But as for fresh writing – [laughs] – I have –
Dhonielle: What is fresh writing?
Zoraida: Fresh writing like, fresh writing like stuff that isn’t finished!
[Laughter]
Zoraida: I’m working on the sequel to Incendiary, which, you know, took a pound of flesh, but it’s done, and I love it a lot.
Sarah: Yay!
Zoraida: There’s, it’s literally just about getting two characters together, so if you like romance and you like violence, you can, you can, you can read this book. [Laughs] And fantasy, right, obviously.

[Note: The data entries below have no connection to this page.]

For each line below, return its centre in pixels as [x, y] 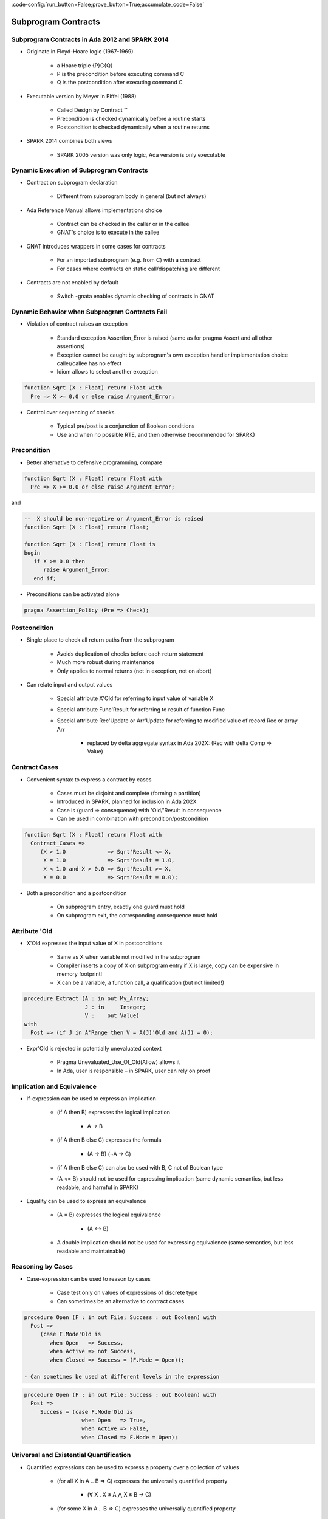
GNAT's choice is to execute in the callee [108, 232]
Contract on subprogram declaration [72, 182]
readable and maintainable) [91, 1251]
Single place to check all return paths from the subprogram [100, 640]
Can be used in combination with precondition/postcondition [133, 819]
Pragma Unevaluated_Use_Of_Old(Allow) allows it [118, 1062]
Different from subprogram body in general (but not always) [132, 196]
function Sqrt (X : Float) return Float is [90, 544]
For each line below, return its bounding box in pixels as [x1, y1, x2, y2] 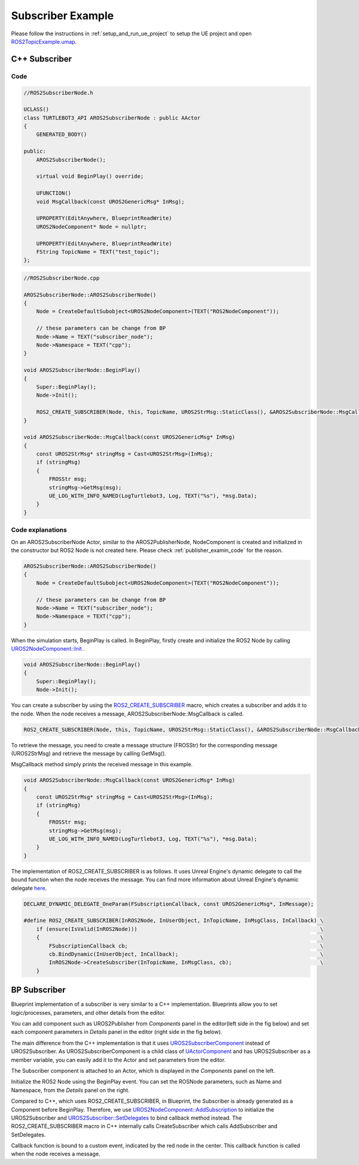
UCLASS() [23, 106, 50, 113]
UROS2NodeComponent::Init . [11, 645, 85, 653]
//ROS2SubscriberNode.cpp [23, 274, 100, 281]
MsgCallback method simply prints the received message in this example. [11, 761, 193, 768]
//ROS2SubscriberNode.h [23, 89, 94, 96]
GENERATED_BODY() [36, 131, 87, 138]
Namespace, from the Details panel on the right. [11, 1087, 130, 1094]
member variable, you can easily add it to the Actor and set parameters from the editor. [11, 1056, 226, 1063]
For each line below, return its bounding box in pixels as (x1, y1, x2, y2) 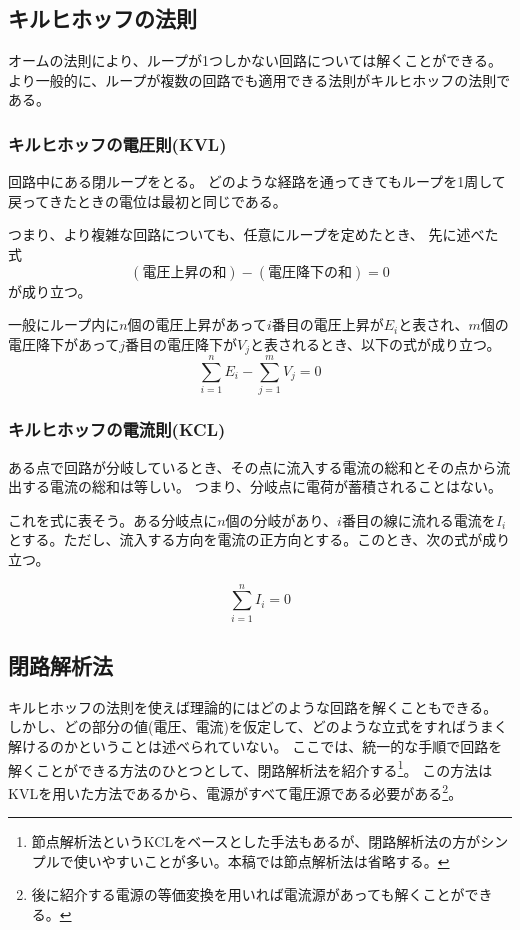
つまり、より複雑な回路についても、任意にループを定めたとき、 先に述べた (8, 224, 499, 245)
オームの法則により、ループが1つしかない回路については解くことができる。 (8, 50, 502, 71)
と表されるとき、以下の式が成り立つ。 (250, 333, 501, 354)
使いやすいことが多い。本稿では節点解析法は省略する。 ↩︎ (73, 850, 450, 871)
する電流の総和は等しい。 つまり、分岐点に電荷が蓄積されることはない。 (21, 476, 503, 497)
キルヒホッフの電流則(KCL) (8, 417, 226, 442)
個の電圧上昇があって (127, 314, 267, 335)
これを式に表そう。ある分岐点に (8, 509, 218, 530)

And I’m also working on an adult novel, which is a book of my heart. It has not announced, so I can’t tell you much about it other than it’s magical realism and it’s the, a book that I’ve always wanted to write.
Sarah: Seriously, I could do like a five-hour episode asking you about all the cool stuff you guys are doing. Holy smokes!
[Laughter]
Zoraida: We don’t like to sleep!
Sarah: This isn’t –
Zoraida: I mean, we love to sleep.
Dhonielle: We don’t like what we do.
Sarah: No! That literally is one of my questions: seriously, do you sleep?
Zoraida: [Laughs]
Sarah: You’re actually vampires and witches, and that’s how this works, and now I’m in mortal danger, basically. Seriously!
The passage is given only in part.